Another challenging factor is that every building is unique – it’s not like you do one design and then roll it out for all buildings as you do in designing a Ford-150 truck, for example. Even if you did have the exact same design, each building is located in a unique environment and on specific soil, which will have an impact on its performance and needs to be taken into consideration.

ASSET Group website

Why is your research important?

“This research is important because it saves lives and creates buildings that are more resilient to climate change and natural disasters.”

The knowledge generated by structural engineering research is being integrated into building codes and reducing the number of building collapses and deaths after earthquakes.

However, there is definitely more that we could be doing, particularly in the area of resiliency and functionality after an earthquake. Buildings in Canada must be designed to stay intact after an earthquake, which doesn’t necessarily mean they’ll be safe to live in. We saw after the Christchurch, New Zealand, earthquake that 60 per cent of buildings in the downtown district needed to be demolished because they weren’t safe to live in or work in. If there is a major earthquake here in BC, there could be hundreds of thousands of people who are suddenly homeless because it’s not safe for them to return to their mid- or high-rise building. (Read more about Dr. Tobber’s contributions in the article Why new research in concrete could save BC homes.)

What courses do you teach?

At the undergrad level, I teach a second-year civil engineering course on the theory of structures, as well as a fourth-year course on precast concrete structures.

How does your research influence your teaching?

As a student at UBC I was lucky to learn from the nation’s pre-eminent researchers in earthquake engineering. That gave me a very strong understanding of how buildings perform in earthquakes and a fantastic foundation for my work. Now a researcher myself, I discuss my work with my students and incorporate it in my classes. My students are certainly familiar with my dislike of various aspects of the building code and my attempts to change it.

There’s currently an emphasis on Indigenizing the curriculum at UBC, and I’m working on a research project looking at the intersections of Indigenous design, structural engineering and material engineering. I’ll be learning about these areas of overlap and integration, which I can then bring into in my classes and teach to my students based on my experience.

Indigenizing the Engineering Profession

You mentioned an influential undergraduate research project. Do you have undergrads working in your lab?

Yes. Instead of a co-op term, students can work in my lab on a research project. They’ll typically work with a graduate student on testing, doing drawings or conducting literature reviews. This sees them working on interesting projects and learning cutting-edge technology.

ASSET Group website Research Work Experience

You’re chair of the Women in the School of Engineering Committee. Any reflections on women in engineering?

A lot of young women want to be engineers because they’d like to use their skills to make a difference in the world. Many focus on biomedical engineering, which is great, but I also think it’s important to highlight that all areas of engineering enable you to make a difference.

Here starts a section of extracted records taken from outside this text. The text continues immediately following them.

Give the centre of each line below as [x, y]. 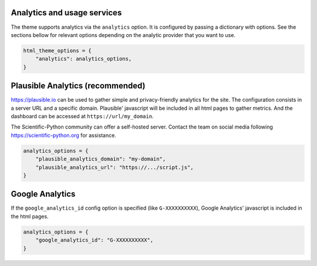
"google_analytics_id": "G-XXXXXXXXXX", [95, 240]
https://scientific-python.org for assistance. [64, 135]
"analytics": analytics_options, [84, 59]
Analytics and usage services [66, 13]
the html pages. [30, 216]
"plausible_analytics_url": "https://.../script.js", [114, 167]
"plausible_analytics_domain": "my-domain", [101, 159]
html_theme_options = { [58, 50]
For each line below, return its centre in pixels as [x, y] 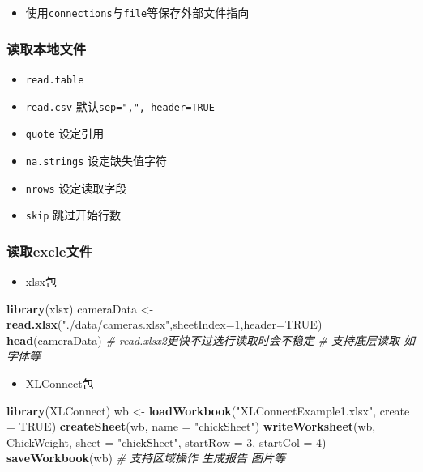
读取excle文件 [50, 251]
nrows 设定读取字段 [76, 187]
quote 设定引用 [65, 133]
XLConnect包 [60, 383]
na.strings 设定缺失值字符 [96, 160]
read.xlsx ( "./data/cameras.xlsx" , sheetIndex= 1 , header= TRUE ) [164, 324]
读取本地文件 [47, 48]
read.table [55, 80]
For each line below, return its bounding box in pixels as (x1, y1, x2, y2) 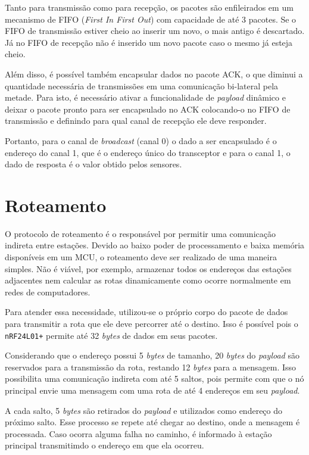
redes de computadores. (5, 285, 90, 298)
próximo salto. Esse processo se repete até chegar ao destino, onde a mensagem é (5, 416, 300, 428)
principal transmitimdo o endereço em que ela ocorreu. (5, 439, 204, 451)
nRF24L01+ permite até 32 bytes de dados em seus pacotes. (5, 329, 218, 341)
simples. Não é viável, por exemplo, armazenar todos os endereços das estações (5, 262, 292, 275)
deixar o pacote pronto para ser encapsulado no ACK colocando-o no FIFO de (5, 102, 291, 115)
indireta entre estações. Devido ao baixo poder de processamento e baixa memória (5, 239, 305, 251)
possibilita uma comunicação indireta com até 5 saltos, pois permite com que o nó (5, 372, 304, 385)
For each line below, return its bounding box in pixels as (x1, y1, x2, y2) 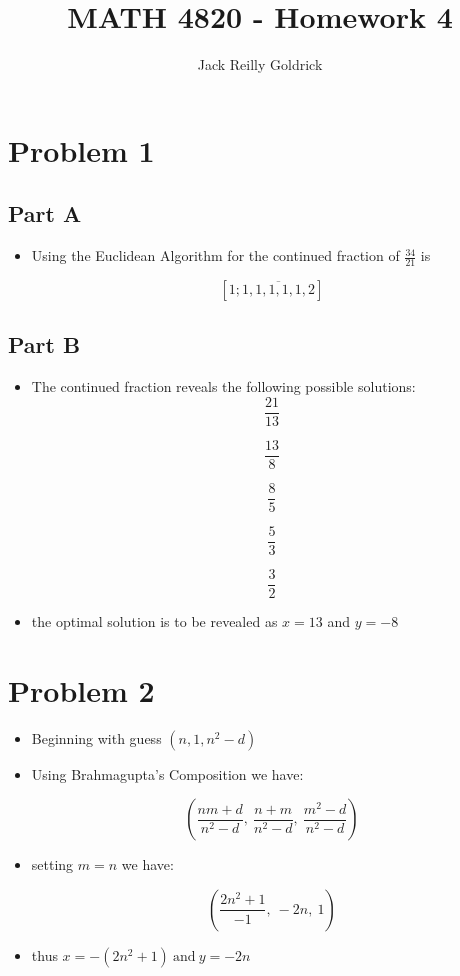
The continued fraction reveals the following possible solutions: (31, 376, 416, 397)
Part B (8, 329, 81, 360)
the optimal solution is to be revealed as (31, 611, 278, 632)
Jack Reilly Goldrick (197, 54, 323, 75)
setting (31, 854, 74, 875)
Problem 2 (8, 669, 155, 710)
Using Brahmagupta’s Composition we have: (31, 763, 304, 784)
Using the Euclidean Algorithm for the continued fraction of (31, 245, 400, 266)
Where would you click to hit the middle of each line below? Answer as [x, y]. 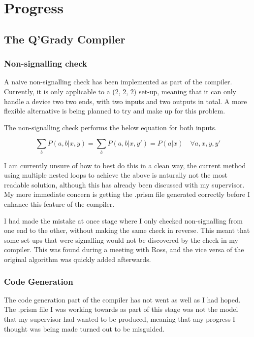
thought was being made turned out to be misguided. [84, 328]
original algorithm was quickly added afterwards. [78, 259]
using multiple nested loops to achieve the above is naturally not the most [116, 175]
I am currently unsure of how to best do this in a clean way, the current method [125, 165]
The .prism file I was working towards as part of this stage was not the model [121, 309]
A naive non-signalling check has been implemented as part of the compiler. [118, 82]
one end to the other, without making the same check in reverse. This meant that [127, 230]
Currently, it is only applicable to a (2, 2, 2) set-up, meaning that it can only [120, 91]
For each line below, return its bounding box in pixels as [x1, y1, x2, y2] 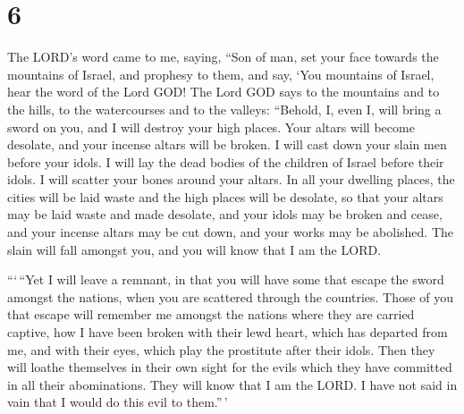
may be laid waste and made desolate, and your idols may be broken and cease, [7, 205, 443, 224]
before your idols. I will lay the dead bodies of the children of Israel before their [7, 152, 444, 171]
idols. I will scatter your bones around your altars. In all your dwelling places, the [7, 170, 455, 189]
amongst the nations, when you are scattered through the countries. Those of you [7, 287, 454, 306]
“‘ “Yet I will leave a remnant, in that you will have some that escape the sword [7, 270, 444, 289]
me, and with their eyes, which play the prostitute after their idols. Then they [7, 340, 435, 359]
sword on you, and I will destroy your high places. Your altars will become [7, 117, 415, 136]
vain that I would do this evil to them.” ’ [7, 393, 228, 411]
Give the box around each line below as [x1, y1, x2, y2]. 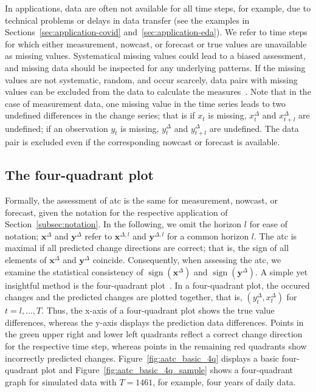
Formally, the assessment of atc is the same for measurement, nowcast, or [5, 194, 278, 207]
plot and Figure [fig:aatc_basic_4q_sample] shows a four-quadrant [41, 363, 294, 376]
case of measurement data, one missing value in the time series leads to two [5, 97, 286, 109]
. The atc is [254, 229, 297, 242]
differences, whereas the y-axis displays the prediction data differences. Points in [5, 315, 304, 328]
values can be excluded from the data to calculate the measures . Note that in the [5, 85, 311, 98]
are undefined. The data [209, 122, 299, 134]
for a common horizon [167, 229, 249, 242]
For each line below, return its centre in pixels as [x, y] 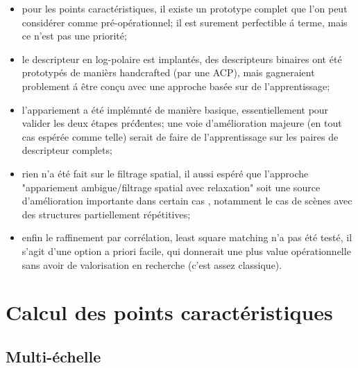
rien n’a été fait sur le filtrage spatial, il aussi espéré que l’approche [165, 173]
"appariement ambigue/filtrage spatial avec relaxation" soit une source [171, 187]
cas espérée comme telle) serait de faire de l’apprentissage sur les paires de [180, 136]
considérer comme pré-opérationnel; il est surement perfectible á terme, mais [185, 22]
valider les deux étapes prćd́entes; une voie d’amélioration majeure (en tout [182, 123]
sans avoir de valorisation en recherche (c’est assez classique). [152, 264]
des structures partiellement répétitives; [106, 214]
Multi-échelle [53, 356]
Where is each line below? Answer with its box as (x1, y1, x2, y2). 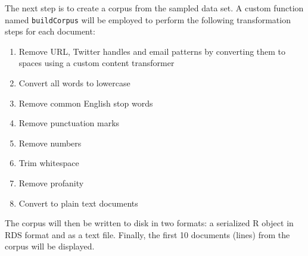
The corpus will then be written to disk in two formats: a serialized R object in (5, 217, 294, 229)
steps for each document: (5, 25, 95, 38)
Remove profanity (18, 177, 84, 189)
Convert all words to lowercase (18, 77, 130, 89)
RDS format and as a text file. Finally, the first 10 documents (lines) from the (5, 228, 290, 241)
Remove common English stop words (18, 96, 153, 109)
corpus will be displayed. (5, 240, 95, 252)
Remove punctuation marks (18, 117, 120, 129)
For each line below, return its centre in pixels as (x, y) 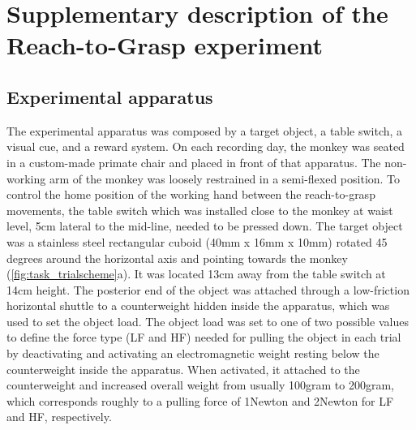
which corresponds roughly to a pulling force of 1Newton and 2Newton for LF (200, 400)
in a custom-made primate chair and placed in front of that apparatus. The (194, 162)
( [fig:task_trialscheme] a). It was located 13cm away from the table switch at (196, 274)
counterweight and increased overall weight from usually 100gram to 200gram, (200, 385)
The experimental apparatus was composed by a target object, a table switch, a (205, 130)
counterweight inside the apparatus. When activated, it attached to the (183, 369)
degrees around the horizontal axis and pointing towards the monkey (177, 258)
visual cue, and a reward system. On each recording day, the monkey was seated (206, 146)
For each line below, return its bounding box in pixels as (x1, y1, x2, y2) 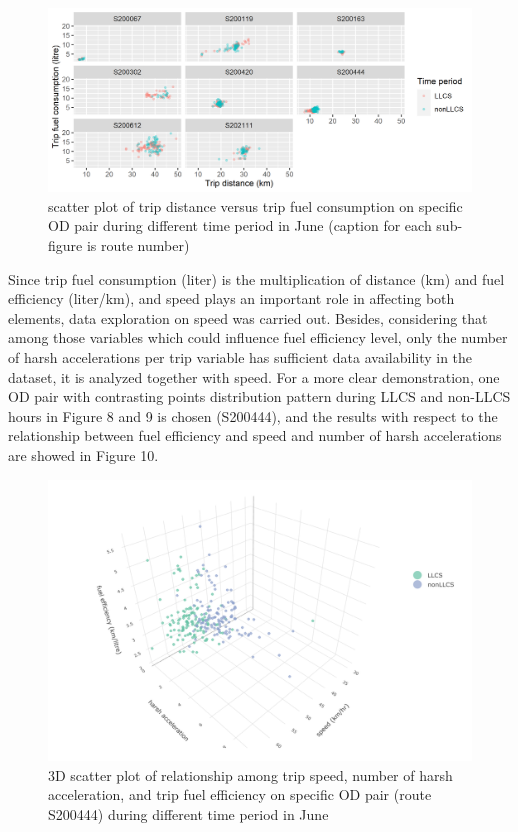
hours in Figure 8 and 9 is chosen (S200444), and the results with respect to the (8, 405, 498, 426)
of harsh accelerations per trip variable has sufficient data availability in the (8, 347, 473, 367)
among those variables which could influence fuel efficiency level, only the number (8, 327, 508, 348)
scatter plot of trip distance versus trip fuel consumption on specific (48, 195, 463, 216)
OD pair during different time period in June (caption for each (48, 215, 432, 236)
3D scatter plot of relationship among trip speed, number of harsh (48, 764, 453, 785)
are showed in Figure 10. (8, 444, 159, 465)
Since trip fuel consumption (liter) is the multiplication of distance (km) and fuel (8, 268, 505, 289)
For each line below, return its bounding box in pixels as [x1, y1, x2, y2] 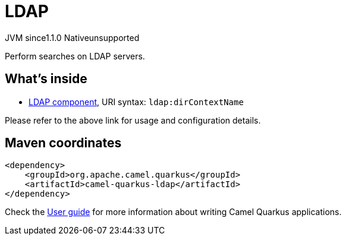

“If you can design a high-rise that is home to 400 people and stays up during an earthquake, you’ve saved a lot of lives. And if you can design a building that stays up during a disaster and that is still safe to live in afterwards, you’ve prevented 400 people from being without a home during a lengthy rebuilding process.”

Anything else you want to share?

Engineering is a great four-year professional degree. Even if you are considering other professions – like teaching, medicine, architecture, law or virtually anything else that requires additional schooling beyond undergrad – why not get an engineering degree first? You’ll become really good at solving problems, which is a skill you can use in any field. I know some people who did engineering followed by a law degree and are now in high demand in patent, technology and construction law. A strong applied science background can also set you up for success in business, management and politics. Our province’s Minister of Emergency Management and Climate Readiness is an alumna of UBC Civil Engineering.